Scalloping effect on fatigue critical parts

[banag]

From fatigue aspect, is it possible that scalloping the components at free edges would be more critical than non-scalloped component?
Assume, minimum edge distances of holes are maintained, it is well designed that no stress concentration interactions between fastener holes and scalloped portion (would be like a notch), and scalloped portion stress concentration also under control. In that case can we go for scalloping for all the fatigue critical components without any hesitation (which would reduce more weight)? Or is there any other hidden risk?

 

[rb1957]

sure I think you could radius the straight edge between fasteners. I think you'd add something to the cost and save a very small amount (of weight). and you might need to think about verifying the result ... have you increased the stresses around the fasteners ? panels often have a significant amount of shear along the edge.

another day in paradise, or is paradise one day closer ?

 

[tbuelna]

The operative phrase in your OP is "fatigue critical components". The FAA requires special procedures with any Fatigue Critical Structure (FCS). So before you "....go for scalloping for all the fatigue critical components without any hesitation....." you may need to consider regulatory requirements such as FAR part 25.

Here is a good reference on the subject:

http://www.faa.gov/documentLibrary/media/Advisory_Circular/AC 25.571-1D .pdf

Hope that helps.
Terry

 

[rb1957]

2nd thought ... should you be trying to save ounces/grams on "fatigue critical" parts ?

another day in paradise, or is paradise one day closer ?

 

[tbuelna]

That's a great point. The full cost/benefit of implementing the change must be considered. If it saves say 10 ounces per airframe, and the total non-recurring and recurring costs to implement the change work out to $200 per aircraft ($320/lb), that might be considered cost effective for many commercial aircraft programs.

 

[banag]

Thanks for the answers...

The increment in cost for having scalloped edges might vary for types of manufacturing?. For example, having a scalloped edges in a machined doubler comparing to a sheet doubler. Honestly, I have no clue about how much it will cost involves for making a component. And, My question is mainly focussing on initial design of a component rather than MOD.
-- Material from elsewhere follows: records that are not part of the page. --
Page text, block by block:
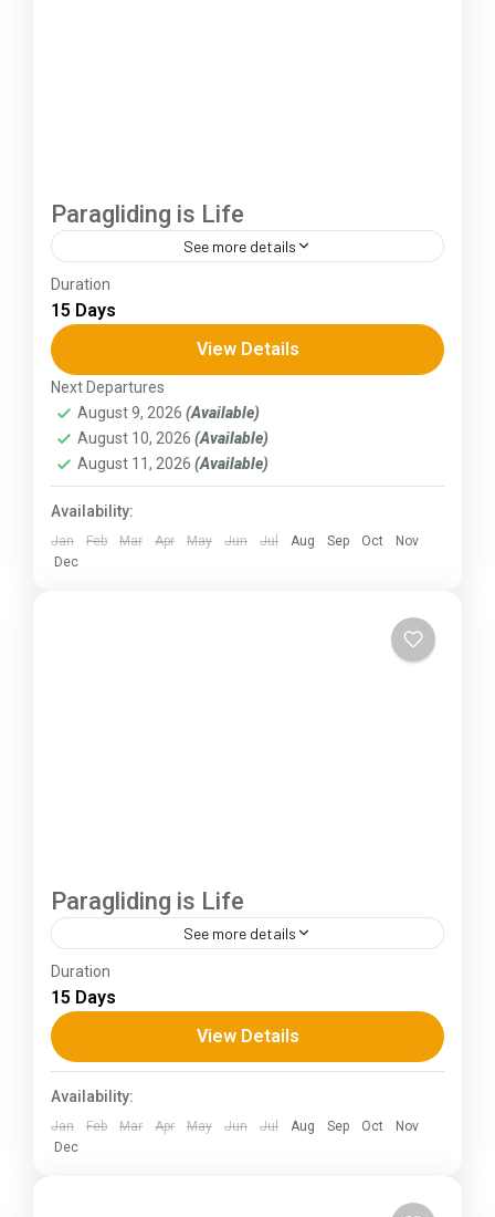
Paragliding is Life
See more details
The Annapurna Circuit is a trek within the
Annapurna mountain range of central Nepal.The
total length of the route varies between 160–
230 km (100-145 mi),...
Himachal Pradesh
Duration
15 Days
View Details
Next Departures
August 9, 2026 (Available)
August 10, 2026 (Available)
August 11, 2026 (Available)
Availability:
Jan Feb Mar Apr May Jun Jul Aug Sep Oct
Nov
Dec
Paragliding is Life
See more details
The Annapurna Circuit is a trek within the
Annapurna mountain range of central Nepal.The
total length of the route varies between 160–
230 km (100-145 mi),...
Duration
15 Days
View Details
Availability:
Jan Feb Mar Apr May Jun Jul Aug Sep Oct
Nov
Dec

As I don't have much experience, I am not able to understand the consequences happens, if I go for scallop. I mean, the analyses says OK to go for scallop for FCS, but, little scared if it goes for test.
For example, cabin window surround stiffener (forging) analyses are OK to scallop the free edges which would save a lot of weight (across all the windows). But, this is one of the most fatigue critical location, so the strong argument is "do not experiment, can't afford, instead stick with conventional design i.e. no-scalloping".
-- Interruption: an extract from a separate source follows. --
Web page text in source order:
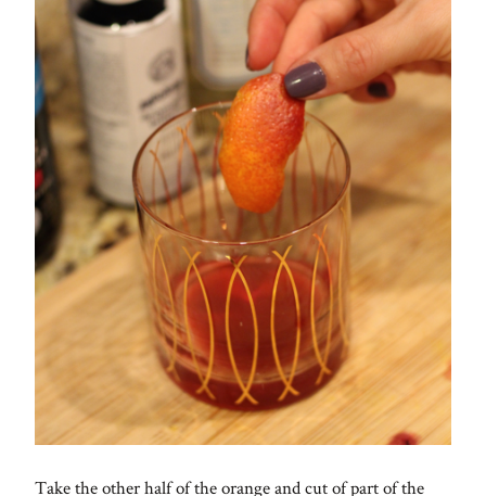
Take the other half of the orange and cut of part of the

Deviation from original question: how would it be, if we rank the FCS based on fatigue loading for jet aircraft? Off course, FAA advisory circular gives the list of FCS, not the order of most criticality.
For fuselage, 1) emergency exit door cut-out surround above wing 2) cabin window cut-out surround 3) wind-shield stiffeners ...

 

[rb1957]

you're at an OEM ? The problem I have with this is that we carve out weight from critical primary structure 'cause we're doing a bunch of analysis on these parts; but possibly much more weight could be saved from secondary structures ?

sure, you can save a little weight on a window frame scalloping the edges; expect people to marvel at your intensive design or to mock you mercilessly ... it's the way it goes ! but you could probably save more by thinning the thickness slightly.

another day in paradise, or is paradise one day closer ?

 

[rb1957]

here's an example of what you're suggesting ... this is an overhead bin brkt.

another day in paradise, or is paradise one day closer ?

 

[tbuelna]

The increment in cost for having scalloped edges might vary for types of manufacturing?. For example, having a scalloped edges in a machined doubler comparing to a sheet doubler. Honestly, I have no clue about how much it will cost involves for making a component. And, My question is mainly focussing on initial design of a component rather than MOD.

From my last post: "...The full cost/benefit of implementing the change must be considered........the total non-recurring and recurring costs to implement the change....".

Non-recurring costs are typically one time expenses like engineering/analysis, tooling/fixtures, etc. Recurring costs are those associated with producing each component like raw material, processing, QA, etc. For example, more expensive machining operations for a scalloped flange would mean higher recurring costs. While for an FCS the added expense for more extensive fracture and fatigue analysis work required by the scalloped flange would mean higher non-recurring costs. For an FCS there would also be added recurring costs for the extra QA required, such as documentation/traceability of materials and processing, and special inspection procedures during manufacturing.

On one hand, I agree with rb1957 that when it comes to weight reduction efforts it is always best to go after the "low hanging fruit" first. And on every production aircraft design I have ever seen there were plenty of opportunities for reducing weight in non-critical areas. I have worked on a couple commercial aircraft programs and there was usually some cost/lb metric for implementing a change. It was lower on short haul aircraft than on long haul aircraft, but on a short haul commercial jet it might be something like $300/lb.